[Python-ideas] Ruby-style Blocks in Python Idea
greg.ewing at canterbury.ac.nz
Mon Mar 9 21:58:43 CET 2009
> MY point was really about how the programming art *itself* hasn't
> fully explored this concept to even be able to *evaluate* the power
> and usefulness of employing techniques such as code blocks.
On the contrary, I think Smalltalk has explored it very
well. Smalltalk implements *all* control structures in
terms of code blocks, and does so in a very readable
way, without any of the brain-exploding characteristics
It works well in Smalltalk because the whole language
syntax is designed from the ground up to accommodate it.
Ruby inherits the idea, but struggles to fit it into its
syntax, leading to a much-weakened form (you can only
pass one code block to a given method at a time).
It's even harder to fit the idea into Python's syntax.
This isn't just because of the indentation issue, but
also because Pythonistas tend to have a higher standard
of aesthetics when comes to syntax design. Ruby can get
away with looking a bit messy and haphazard, but that's
not acceptable in the Python community.
There are also semantic problems with the idea in Python.
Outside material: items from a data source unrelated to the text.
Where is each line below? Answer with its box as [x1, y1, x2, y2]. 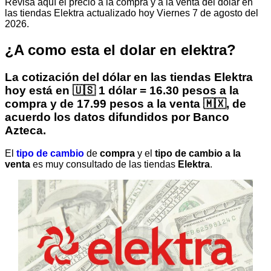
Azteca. [5, 123, 46, 137]
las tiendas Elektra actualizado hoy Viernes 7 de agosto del [5, 7, 258, 18]
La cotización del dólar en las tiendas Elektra [5, 70, 253, 83]
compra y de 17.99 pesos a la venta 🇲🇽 [5, 97, 226, 110]
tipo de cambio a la [155, 148, 241, 159]
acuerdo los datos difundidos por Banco [5, 110, 229, 123]
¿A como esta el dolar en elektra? [5, 41, 236, 58]
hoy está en [5, 83, 73, 97]
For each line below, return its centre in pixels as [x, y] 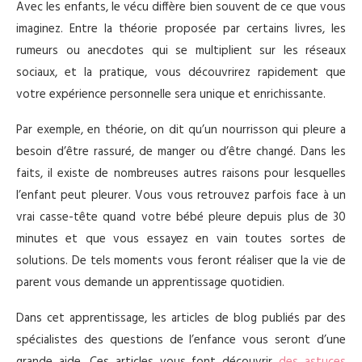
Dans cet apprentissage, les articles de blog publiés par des [181, 318]
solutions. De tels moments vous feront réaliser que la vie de [181, 261]
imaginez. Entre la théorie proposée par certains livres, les [181, 29]
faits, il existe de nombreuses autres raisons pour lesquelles [181, 173]
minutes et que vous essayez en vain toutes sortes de [181, 239]
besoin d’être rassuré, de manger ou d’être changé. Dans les [181, 152]
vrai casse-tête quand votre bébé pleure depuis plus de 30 [181, 217]
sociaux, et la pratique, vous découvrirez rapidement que [181, 72]
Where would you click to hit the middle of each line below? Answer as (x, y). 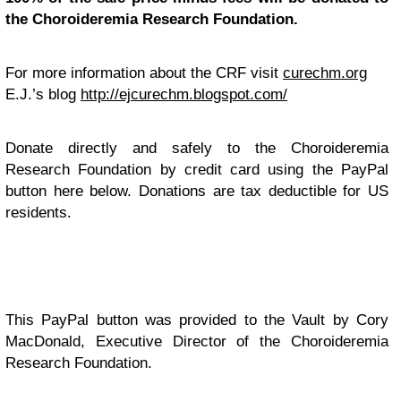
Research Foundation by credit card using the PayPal (197, 169)
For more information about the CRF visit (144, 73)
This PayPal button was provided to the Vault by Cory (197, 320)
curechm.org (325, 73)
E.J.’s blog (43, 94)
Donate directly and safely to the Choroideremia (197, 148)
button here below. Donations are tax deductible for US (197, 191)
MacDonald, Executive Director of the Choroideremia (197, 341)
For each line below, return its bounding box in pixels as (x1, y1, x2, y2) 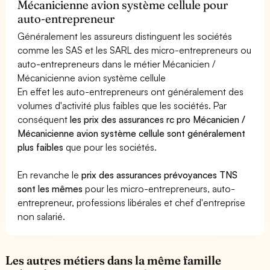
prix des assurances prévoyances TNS (81, 168, 238, 181)
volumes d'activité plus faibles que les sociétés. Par (17, 99, 227, 111)
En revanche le (17, 168, 82, 181)
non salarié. (17, 210, 66, 222)
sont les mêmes (17, 182, 83, 195)
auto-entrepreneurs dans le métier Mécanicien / (17, 57, 216, 70)
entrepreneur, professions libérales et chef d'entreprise (17, 196, 246, 209)
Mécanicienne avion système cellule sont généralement (17, 127, 246, 139)
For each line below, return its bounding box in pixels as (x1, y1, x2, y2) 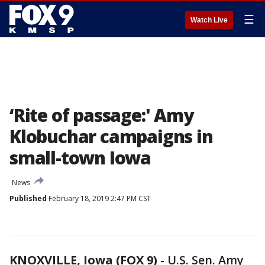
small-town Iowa (9, 146, 151, 170)
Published (9, 193, 47, 203)
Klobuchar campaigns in (9, 124, 213, 148)
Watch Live (190, 16, 228, 24)
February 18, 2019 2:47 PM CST (47, 193, 151, 203)
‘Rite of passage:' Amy (9, 103, 193, 127)
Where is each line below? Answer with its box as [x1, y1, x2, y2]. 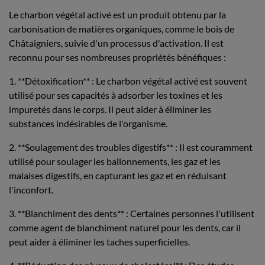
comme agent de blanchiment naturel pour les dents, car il [9, 222, 241, 233]
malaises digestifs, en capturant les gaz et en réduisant [9, 170, 227, 181]
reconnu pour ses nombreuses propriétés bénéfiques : [9, 51, 226, 63]
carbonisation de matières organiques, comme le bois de [9, 23, 234, 34]
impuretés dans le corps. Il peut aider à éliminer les [9, 104, 211, 115]
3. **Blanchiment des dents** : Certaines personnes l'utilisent [9, 208, 254, 219]
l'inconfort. [9, 184, 53, 195]
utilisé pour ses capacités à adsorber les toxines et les [9, 89, 222, 101]
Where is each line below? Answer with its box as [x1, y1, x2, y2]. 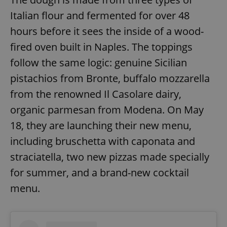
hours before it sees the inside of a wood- [10, 24, 204, 39]
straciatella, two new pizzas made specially [10, 150, 209, 164]
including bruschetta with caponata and [10, 134, 195, 148]
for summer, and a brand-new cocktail [10, 166, 189, 180]
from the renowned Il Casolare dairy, [10, 87, 181, 101]
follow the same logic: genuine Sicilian [10, 56, 187, 70]
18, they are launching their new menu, [10, 119, 192, 133]
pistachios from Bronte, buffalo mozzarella [10, 71, 210, 86]
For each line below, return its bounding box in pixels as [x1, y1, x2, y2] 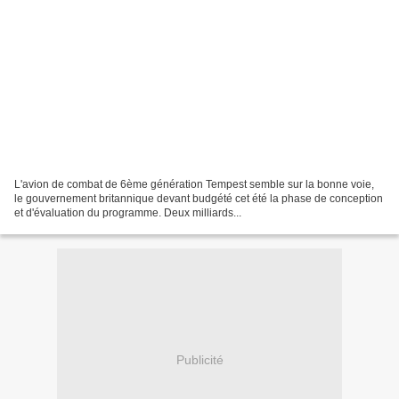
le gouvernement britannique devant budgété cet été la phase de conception [14, 192, 383, 206]
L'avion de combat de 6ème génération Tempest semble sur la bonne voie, [14, 178, 374, 191]
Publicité [175, 352, 224, 367]
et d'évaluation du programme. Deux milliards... [14, 207, 241, 220]
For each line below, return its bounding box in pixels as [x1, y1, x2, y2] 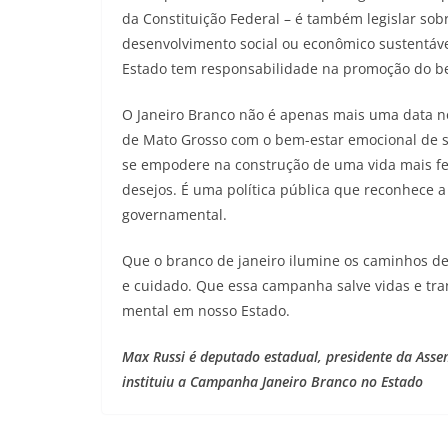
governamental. [122, 205, 227, 225]
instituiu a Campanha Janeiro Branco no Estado [122, 372, 423, 392]
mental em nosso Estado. [122, 301, 290, 321]
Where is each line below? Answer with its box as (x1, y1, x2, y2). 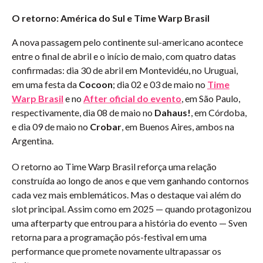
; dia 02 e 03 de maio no (113, 79, 207, 90)
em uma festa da (12, 79, 79, 90)
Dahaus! (154, 107, 191, 118)
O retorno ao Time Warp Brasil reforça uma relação (12, 161, 217, 172)
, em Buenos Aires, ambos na (122, 121, 234, 132)
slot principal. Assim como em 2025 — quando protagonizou (12, 203, 251, 214)
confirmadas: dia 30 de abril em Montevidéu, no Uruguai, (12, 65, 238, 76)
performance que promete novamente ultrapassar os (12, 245, 221, 257)
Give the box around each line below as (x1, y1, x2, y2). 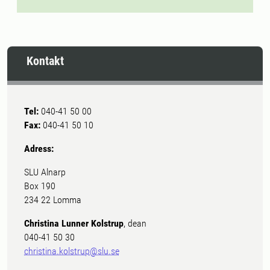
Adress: (24, 143, 54, 154)
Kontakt (27, 54, 64, 68)
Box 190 (24, 180, 55, 192)
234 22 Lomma (24, 194, 81, 206)
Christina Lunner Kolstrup (24, 218, 124, 229)
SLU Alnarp (24, 166, 66, 178)
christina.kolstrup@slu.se (24, 245, 119, 257)
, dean (124, 218, 146, 229)
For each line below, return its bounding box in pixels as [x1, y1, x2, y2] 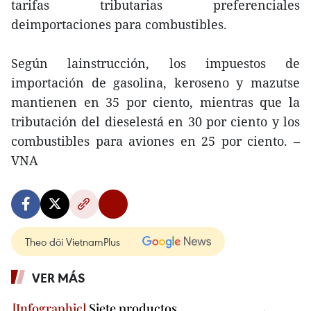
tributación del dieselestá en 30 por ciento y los [11, 113, 300, 130]
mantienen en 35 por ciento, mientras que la [11, 94, 300, 110]
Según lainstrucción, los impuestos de [11, 55, 300, 72]
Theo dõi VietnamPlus [25, 235, 120, 249]
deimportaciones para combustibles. [11, 16, 227, 33]
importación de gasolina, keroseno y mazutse [11, 74, 300, 91]
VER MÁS [32, 269, 85, 286]
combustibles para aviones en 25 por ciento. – [11, 133, 300, 149]
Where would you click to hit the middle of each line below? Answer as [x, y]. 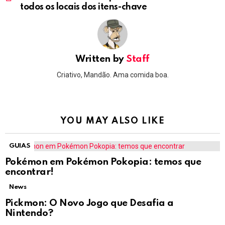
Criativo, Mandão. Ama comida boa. [113, 75]
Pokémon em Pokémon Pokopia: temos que [103, 162]
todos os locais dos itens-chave [84, 7]
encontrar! [29, 172]
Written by [101, 59]
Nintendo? [29, 213]
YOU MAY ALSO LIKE [113, 121]
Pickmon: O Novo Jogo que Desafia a [89, 203]
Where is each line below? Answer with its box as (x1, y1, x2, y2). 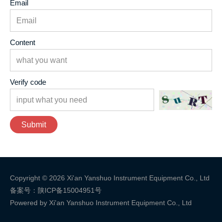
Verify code (10, 78, 46, 87)
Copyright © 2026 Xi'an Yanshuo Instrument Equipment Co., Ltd (10, 174, 210, 182)
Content (10, 38, 35, 47)
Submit (21, 120, 46, 129)
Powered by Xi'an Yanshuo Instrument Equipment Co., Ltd (10, 199, 192, 207)
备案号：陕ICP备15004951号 (10, 186, 102, 195)
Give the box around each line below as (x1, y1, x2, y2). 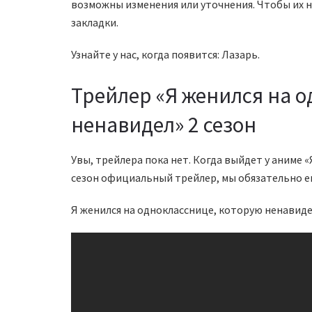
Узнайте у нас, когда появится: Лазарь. (71, 47, 260, 61)
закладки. (71, 15, 118, 29)
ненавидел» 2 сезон (71, 111, 256, 139)
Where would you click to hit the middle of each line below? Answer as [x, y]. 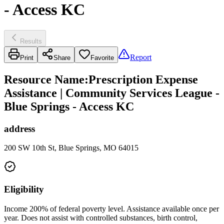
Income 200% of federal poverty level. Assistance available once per [111, 208]
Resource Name [44, 79]
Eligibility [24, 189]
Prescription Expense [143, 79]
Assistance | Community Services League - [112, 93]
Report [141, 57]
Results [31, 41]
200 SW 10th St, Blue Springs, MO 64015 [71, 148]
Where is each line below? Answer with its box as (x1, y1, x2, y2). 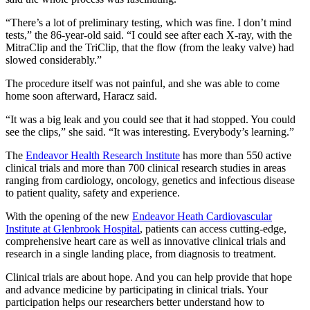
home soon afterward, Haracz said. (6, 90, 157, 102)
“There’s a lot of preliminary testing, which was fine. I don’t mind (6, 17, 291, 28)
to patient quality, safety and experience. (6, 187, 180, 199)
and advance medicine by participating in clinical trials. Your (6, 284, 268, 295)
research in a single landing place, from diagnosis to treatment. (6, 248, 276, 259)
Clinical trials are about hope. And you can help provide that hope (6, 271, 292, 283)
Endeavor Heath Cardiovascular (132, 210, 272, 222)
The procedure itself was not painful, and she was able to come (6, 77, 280, 89)
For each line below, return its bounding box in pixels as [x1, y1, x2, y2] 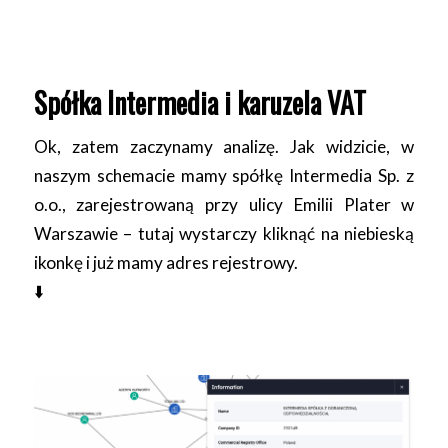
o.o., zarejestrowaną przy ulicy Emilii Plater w [33, 194, 415, 216]
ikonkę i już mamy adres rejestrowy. [33, 252, 298, 274]
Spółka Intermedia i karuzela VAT [33, 81, 366, 123]
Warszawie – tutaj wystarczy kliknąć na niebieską [33, 223, 415, 245]
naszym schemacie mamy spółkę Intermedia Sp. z [33, 165, 415, 187]
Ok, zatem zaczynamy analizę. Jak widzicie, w [33, 136, 415, 158]
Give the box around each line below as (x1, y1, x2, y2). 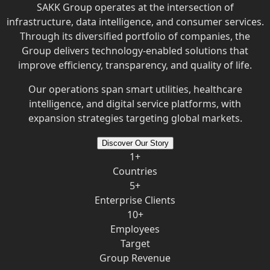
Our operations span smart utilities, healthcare (28, 82, 242, 96)
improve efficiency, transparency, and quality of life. (18, 58, 252, 72)
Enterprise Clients (95, 193, 175, 207)
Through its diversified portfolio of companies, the (20, 29, 250, 43)
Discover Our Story (101, 138, 169, 148)
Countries (113, 164, 157, 178)
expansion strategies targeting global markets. (28, 111, 242, 125)
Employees (110, 222, 160, 236)
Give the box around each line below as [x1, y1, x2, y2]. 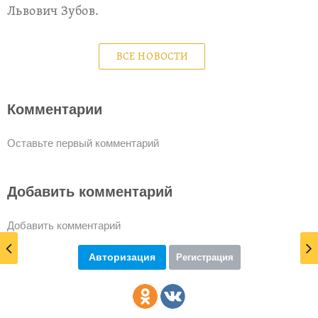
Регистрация [175, 252, 234, 263]
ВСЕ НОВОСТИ [116, 51, 189, 63]
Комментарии [7, 102, 102, 117]
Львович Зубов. [7, 4, 103, 20]
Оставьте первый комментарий [7, 137, 159, 149]
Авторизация [88, 251, 155, 263]
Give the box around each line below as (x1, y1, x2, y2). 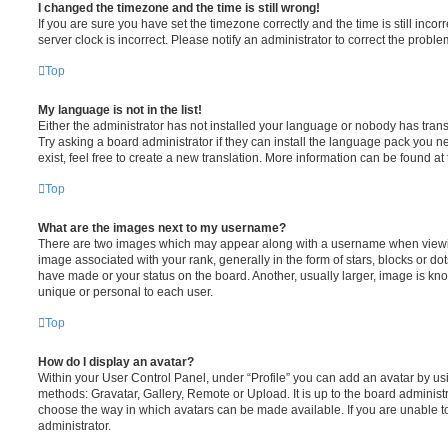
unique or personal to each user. (38, 285, 213, 299)
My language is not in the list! (38, 103, 202, 117)
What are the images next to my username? (38, 221, 286, 235)
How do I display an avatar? (38, 355, 194, 369)
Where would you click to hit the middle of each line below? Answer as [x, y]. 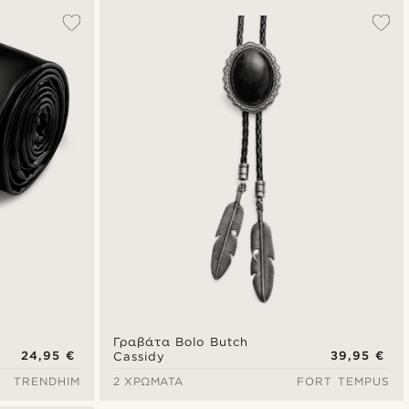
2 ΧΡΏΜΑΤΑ [148, 381]
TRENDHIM [47, 381]
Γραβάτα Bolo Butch [180, 341]
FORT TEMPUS [343, 381]
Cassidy [139, 356]
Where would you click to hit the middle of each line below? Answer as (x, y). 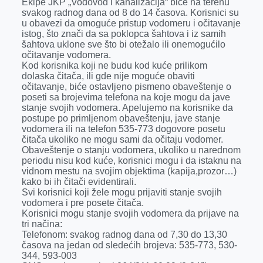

Once you're allowed to write the code block in-line, it
becomes expected that you can write things like:
with flapple() do (arg):
and have the 'break' exit from the while-loop. But if
the body is actually a separate function, this is not
easy to arrange.
Back when the existing with-statement was being designed,
there was serious thought put towards implementing it
by passing the body as a function. But handling 'break',
'continue', 'return' and 'yield' inside the body would
have required raising special control-flow exceptions,
and it all got very messy and complicated. In the end
it was decided not to be worth the hassle, and the
existing generator-based implementation was settled on.